What is required: Transcribe the full listing below, word for word, without pictures.

Provided records:
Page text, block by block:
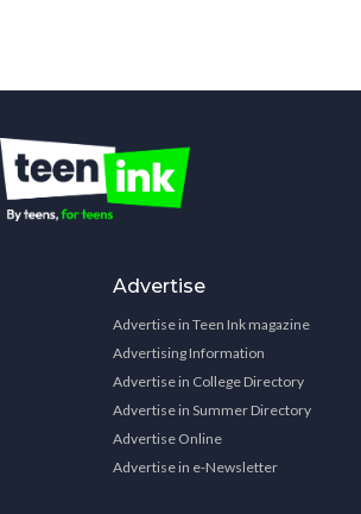
Advertise
Advertise in Teen Ink magazine
Advertising Information
Advertise in College Directory
Advertise in Summer Directory
Advertise Online
Advertise in e-Newsletter
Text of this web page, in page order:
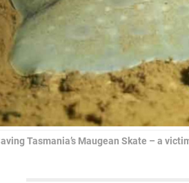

Solution to the exercise:
Page text, block by block:
Advertise
Advertise in Teen Ink magazine
Advertising Information
Advertise in College Directory
Advertise in Summer Directory
Advertise Online
Advertise in e-Newsletter
Text of this web page, in page order:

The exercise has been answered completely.